Orbene, se risulta evidente che per il mancato affidamento dell'incarico si potrebbero avere ricadute nella attuale collocazione del ricorrente o in future valutazioni o affidamenti di incarichi dirigenziali,
o potrebbero verificarsi conseguenze negative sulla retribuzione percepita, o, ancora, potrebbe rappresentare un motivo di svantaggio se non ostativo all'affidamento di futuri incarichi, rispetto ad altri aspiranti, tuttavia il ricorrente nulla deduce in tal senso;
non viene indicato neppure genericamente lo sviluppo del rapporto con l'azienda, se vi siano state o meno ricadute, se ad esempio il ricorrente sia stato sostituito o trasferito ad altro incarico o comunque penalizzato. Analoghe
considerazioni valgono per le richieste di risarcimento danni e richieste di risarcimento di danno biologico. La richiesta in parte qua pertanto va pure rigettata.
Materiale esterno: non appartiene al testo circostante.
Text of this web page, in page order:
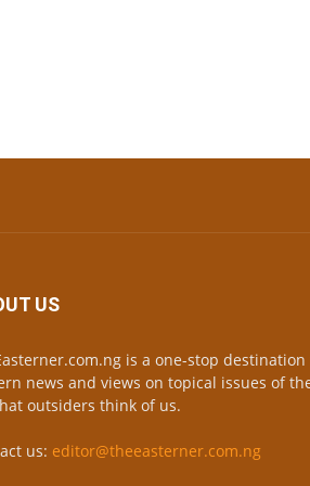
US
is a one-stop
news and views on topical issues of
outsiders think of us.
us: editor@theeasterner.com.ng

Per le ragioni esposte, segue il rigetto del ricorso.
3. Le spese di lite seguono la soccombenza nella misura liquidata in dispositivo sulla base delle tariffe professionali approvate con Decreto Ministeriale n. 37 del 2018, DM 147/2022 in base all'oggetto, al valore indeterminabile complessità bassa, e alle fasi di causa.
P.Q.M.
il Tribunale di Potenza, in funzione di giudice del lavoro, definitivamente pronunciando sulla domanda proposta da , con ricorso depositato il 29.3.2022, ogni altra domanda eccezione Parte_1
e deduzione disattesa, così provvede:
1) Rigetta il ricorso;
2) condanna parte ricorrente alla rifusione delle spese di lite che liquida complessivamente in €
3.000,00 oltre spese generali nella misura del 15% ed accessori come per legge dovuti.